Certes, à l’image de la campagne publicitaire démagogique que s’apprête à lancer le secrétariat d’Etat chargé de la famille (vidéo), « l’internet introduit l’espace public dans nos maisons », rappelle la chercheuse américaine. Cette idée terrifie surtout les adultes explique-t-elle, mais cela montre surtout que les adultes n’ont pas de réflexion sur la façon de l’utiliser à leur avantage. Dix agressions pédophiles sur le net en France depuis 2005, c’est certainement dix de trop comme le dit le chroniqueur de France Inter, David Abiker, mais cela n’en fait pas pour autant un phénomène de société. « Plutôt que de se concentrer uniquement sur les adultes perturbés qui abordent les enfants, construisons plutôt des systèmes pour obtenir des adultes formés à atteindre les enfants perturbés », propose la chercheuse. « Les adolescents qui sont blessés en ligne le sont aussi hors ligne. On peut rendre silencieux leurs cris en ligne en verrouillant l’internet, mais cela n’aidera pas à régler le coeur du problème. Nous avons les outils pour faire quelque chose : nous avons juste besoin de la volonté et du désir pour le faire. »

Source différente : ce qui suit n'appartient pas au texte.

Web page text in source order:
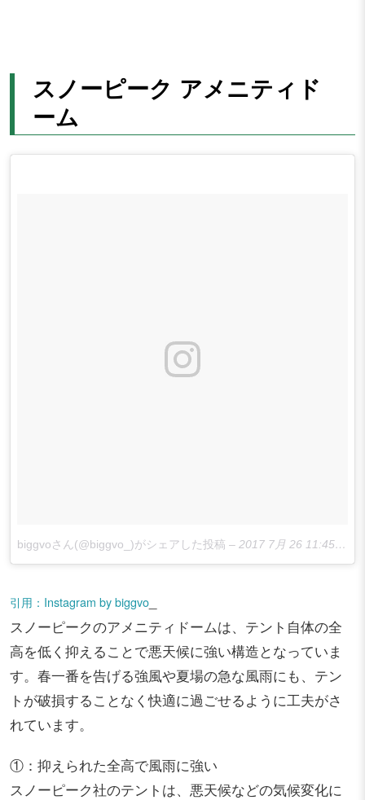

« J’aimerais que nous puissions revenir en arrière et protéger Megan Meier des tourments qui lui ont été infligés par Drew et sa fille. Nous ne le pouvons pas. Et je ne suis pas sûr que toutes les mesures techniques et juridiques du monde permettront de prévenir des cas similaires. Ce que nous pouvons faire, c’est mettre en jeu des structures capables d’aider les enfants qui courent des risques. Nombre d’entre eux sont invisibles. Mais il y a des enfants qui sont battus et qui en parlent sur leurs blogs. Il y a des enfants qui humilient publiquement d’autres enfants pour attirer l’attention. Il y a des enfants qui cherchent des rapports sexuels avec des étrangers comme une forme de reconnaissance. Il y a les enfants qui sont seuls, suicidaires et auto-destructeurs. Ils sont en ligne. Ils appellent à l’aide. Pourquoi n’écoutons-nous pas ? Pourquoi en sommes-nous encore à accuser la technologie ? »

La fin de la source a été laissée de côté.